Now it is certainly folly to excuse in this way the mass murders of such sadistic gangsters as Stalin and Hitler. But there is no doubt that many of the most bloody “liquidators” were guided by the ideas that inspired from time immemorial the attempts of philosophers to meditate on a perfect constitution. Having once hatched out the design of such an ideal order, the author is in search of the man who would establish it by suppressing the opposition of all those who disagree. In this vein, Plato was anxious to find a tyrant who would use his power for the realization of the Platonic ideal state. The question whether other people would like or dislike what he himself had in store for them never occurred to Plato. It was an understood thing for him that the king who turned philosopher or the philosopher who became king was alone entitled to act and that all other people had, without a will of their own, to submit to his orders. Seen from the point of view of the philosopher who is firmly convinced of his own infallibility, all dissenters appear merely as stubborn rebels resisting what will benefit them.

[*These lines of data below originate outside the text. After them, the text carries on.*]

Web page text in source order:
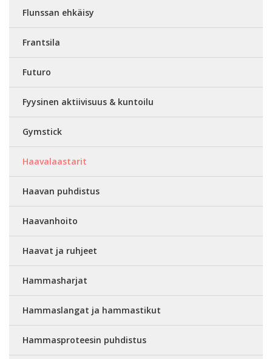
Flunssan ehkäisy
Frantsila
Futuro
Fyysinen aktiivisuus & kuntoilu
Gymstick
Haavalaastarit
Haavan puhdistus
Haavanhoito
Haavat ja ruhjeet
Hammasharjat
Hammaslangat ja hammastikut
Hammasproteesin puhdistus
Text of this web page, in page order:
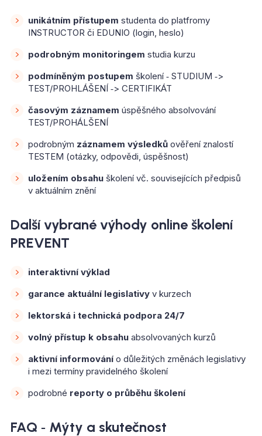
unikátním přístupem studenta do platfromy
INSTRUCTOR či EDUNIO (login, heslo)
podrobným monitoringem studia kurzu
podmíněným postupem školení ‑ STUDIUM ‑>
TEST/PROHLÁŠENÍ ‑> CERTIFIKÁT
časovým záznamem úspěšného absolvování
TEST/PROHÁLŠENÍ
podrobným záznamem výsledků ověření znalostí
TESTEM (otázky, odpovědi, úspěšnost)
uložením obsahu školení vč. souvisejících předpisů
v aktuálním znění
Další vybrané výhody online školení
PREVENT
interaktivní výklad
garance aktuální legislativy v kurzech
lektorská i technická podpora 24/7
volný přístup k obsahu absolvovaných kurzů
aktivní informování o důležitých změnách legislativy
i mezi termíny pravidelného školení
podrobné reporty o průběhu školení
FAQ ‑ Mýty a skutečnost
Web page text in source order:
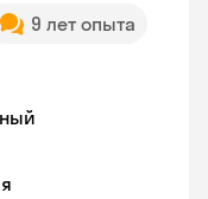
9 лет опыта
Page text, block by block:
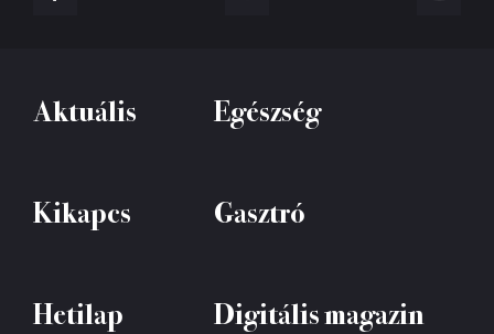
Aktuális Egészség
Kikapcs Gasztró
Hetilap Digitális magazin
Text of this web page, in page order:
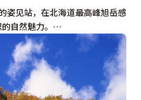
姿见站，在北海道最高峰旭岳感
的自然魅力。…
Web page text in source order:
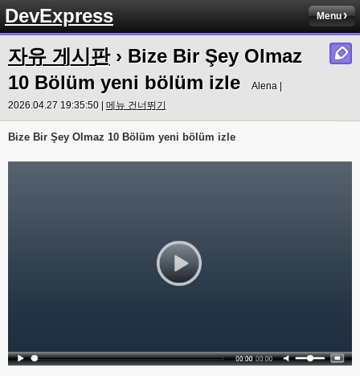
DevExpress Menu
자유 게시판› Bize Bir Şey Olmaz
10 Bölüm yeni bölüm izle
Alena |
2026.04.27 19:35:50 | 메뉴 건너뛰기
Bize Bir Şey Olmaz 10 Bölüm yeni bölüm izle
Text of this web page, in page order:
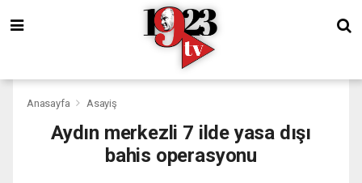
Anasayfa Asayiş
Aydın merkezli 7 ilde yasa dışı
bahis operasyonu
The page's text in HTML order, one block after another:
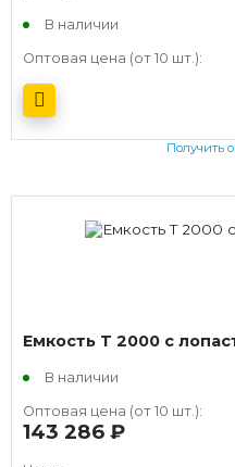
В наличии
Оптовая цена (от 10 шт.):
Получить
Емкость T 2000 с
В наличии
Оптовая цена (от 10 шт.):
143 286
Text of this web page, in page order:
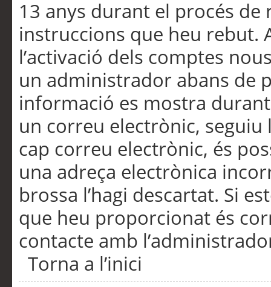
13 anys durant el procés de
instruccions que heu rebut.
l’activació dels comptes
un administrador abans de
informació es mostra
un correu electrònic,
cap correu electrònic, és
una adreça electrònica
brossa l’hagi descartat. Si
que heu proporcionat és
contacte amb
Torna a l’inici
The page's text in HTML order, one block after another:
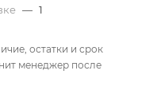
— 1
остатки и срок
менеджер после
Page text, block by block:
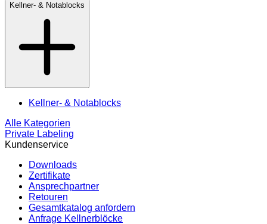
Kellner- & Notablocks
Kellner- & Notablocks
Alle Kategorien
Private Labeling
Kundenservice
Downloads
Zertifikate
Ansprechpartner
Retouren
Gesamtkatalog anfordern
Anfrage Kellnerblöcke
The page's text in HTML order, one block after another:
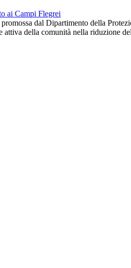
dal Dipartimento della
attiva della comunità nella riduzione
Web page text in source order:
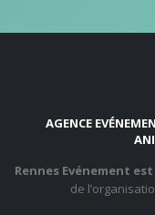
AGENCE
Rennes Evénement
de
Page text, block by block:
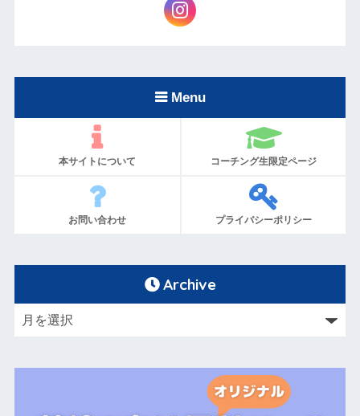
Menu
本サイトについて コーチング生限定ページ
お問い合わせ プライバシーポリシー
Archive
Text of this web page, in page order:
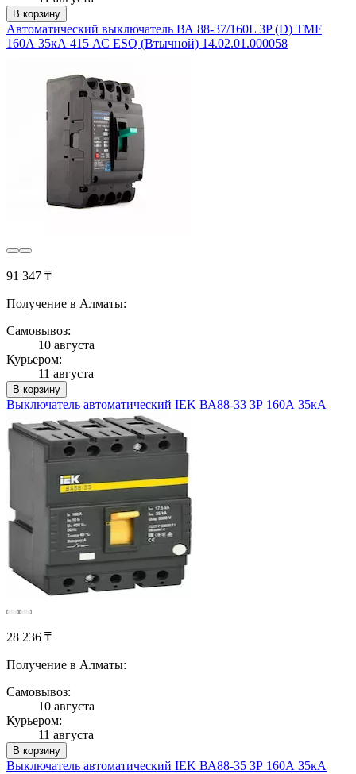
В корзину
Автоматический выключатель ВА 88-37/160L 3P (D) TMF
160А 35кА 415 АС ESQ (Втычной) 14.02.01.000058
91 347 ₸
Получение в Алматы:
Самовывоз:
10 августа
Курьером:
11 августа
В корзину
Выключатель автоматический IEK ВА88-33 3Р 160А 35кА
28 236 ₸
Получение в Алматы:
Самовывоз:
10 августа
Курьером:
11 августа
В корзину
Выключатель автоматический IEK ВА88-35 3Р 160А 35кА
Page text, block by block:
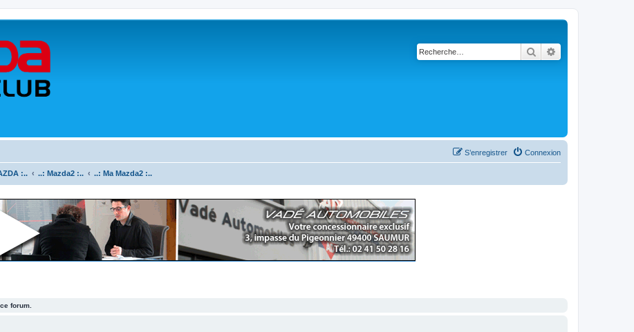
Rechercher
Connexion
S’enregistrer
:.. ..: Mazda2 :.. ..: Ma Mazda2 :..
forum.
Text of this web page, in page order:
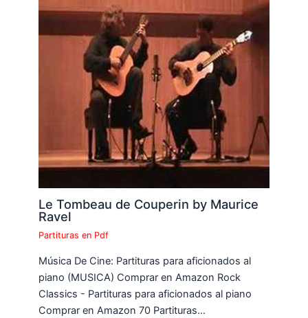
Le Tombeau de Couperin by Maurice
Ravel
Partituras en Pdf
Música De Cine: Partituras para aficionados al
piano (MUSICA) Comprar en Amazon Rock
Classics - Partituras para aficionados al piano
Comprar en Amazon 70 Partituras…
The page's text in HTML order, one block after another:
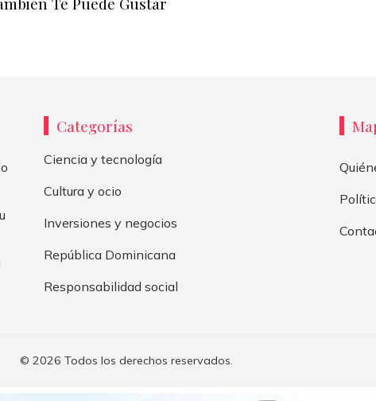
Categorías
Ciencia y tecnología
Cultura y ocio
Inversiones y negocios
República Dominicana
Responsabilidad social
© 2026 Todos los derechos reservados.
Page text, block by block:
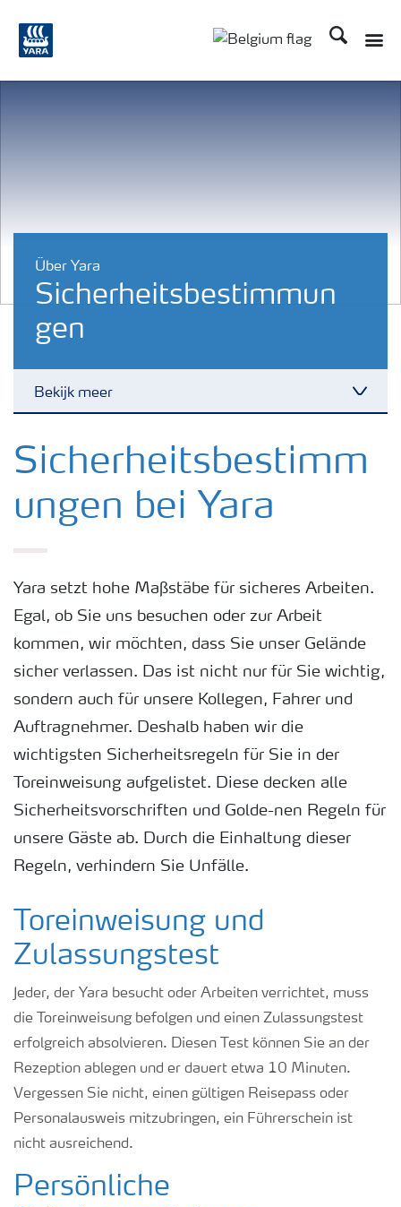
Zoek op
Über Yara
Sicherheitsbestimmun
gen
Bekijk meer
Yara in de Benelux
Waar we actief zijn
Onze ambitie
Duurzaamheid
Veiligheidsregels
Sicherheitsbestimm
ungen bei Yara
Yara setzt hohe Maßstäbe für sicheres Arbeiten.
Egal, ob Sie uns besuchen oder zur Arbeit
kommen, wir möchten, dass Sie unser Gelände
sicher verlassen. Das ist nicht nur für Sie wichtig,
sondern auch für unsere Kollegen, Fahrer und
Auftragnehmer. Deshalb haben wir die
wichtigsten Sicherheitsregeln für Sie in der
Toreinweisung aufgelistet. Diese decken alle
Sicherheitsvorschriften und Golde-nen Regeln für
unsere Gäste ab. Durch die Einhaltung dieser
Regeln, verhindern Sie Unfälle.
Toreinweisung und
Zulassungstest
Jeder, der Yara besucht oder Arbeiten verrichtet, muss
die Toreinweisung befolgen und einen Zulassungstest
erfolgreich absolvieren. Diesen Test können Sie an der
Rezeption ablegen und er dauert etwa 10 Minuten.
Vergessen Sie nicht, einen gültigen Reisepass oder
Personalausweis mitzubringen, ein Führerschein ist
nicht ausreichend.
Persönliche
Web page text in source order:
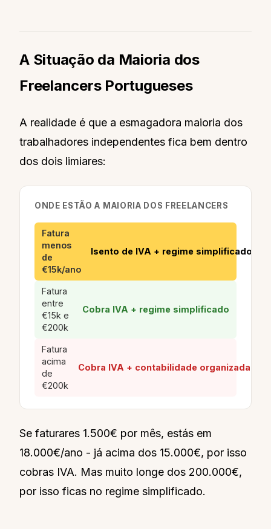
A Situação da Maioria dos
Freelancers Portugueses
A realidade é que a esmagadora maioria dos
trabalhadores independentes fica bem dentro
dos dois limiares:
ONDE ESTÃO A MAIORIA DOS FREELANCERS
Fatura
menos
de
€15k/ano
Isento de IVA + regime simplificado
Fatura
entre
€15k e
€200k
Cobra IVA + regime simplificado
Fatura
acima
de
€200k
Cobra IVA + contabilidade organizada
Se faturares 1.500€ por mês, estás em
18.000€/ano - já acima dos 15.000€, por isso
cobras IVA. Mas muito longe dos 200.000€,
por isso ficas no regime simplificado.
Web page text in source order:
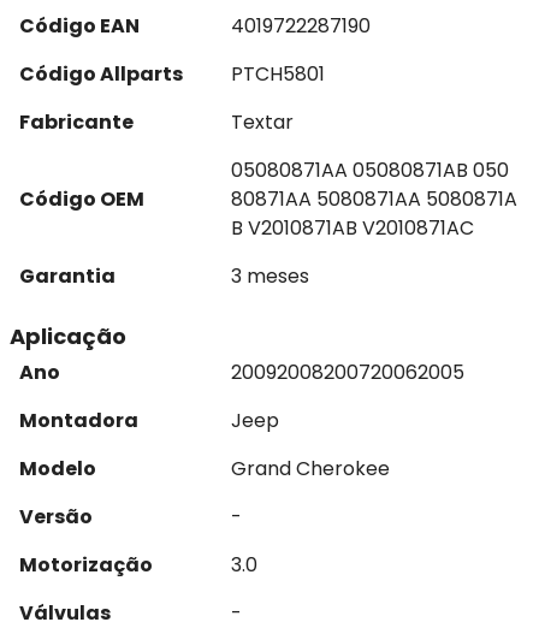
Código EAN
4019722287190
Código Allparts
PTCH5801
Fabricante
Textar
Código OEM
05080871AA 05080871AB 050
80871AA 5080871AA 5080871A
B V2010871AB V2010871AC
Garantia
3 meses
Aplicação
Ano 20092008200720062005
Montadora
Jeep
Modelo
Grand Cherokee
Versão
-
Motorização
3.0
Válvulas
-

I suppose that this to some extent explains the liberal mindset but I lean more towards a moral or religious explanation. Rather than recognizing freedoms bestowed by our Creator, liberals place Man at the center of all things divorced from God. The evil and fallen nature of man then reveals itself as we’ve seen over and over again where these grand experiments have taken place. Its only due to their hubris and warped sense of infallibility that they keep trying over and over again. Rejecting facts and logic they persist in their attempts to set themselves up as the ruling elite while us peons experience and suffer the consequences of their policies and decrees.
Even a glance at the attributes of Lucifer, or Satan, indicate that they serve their true master well.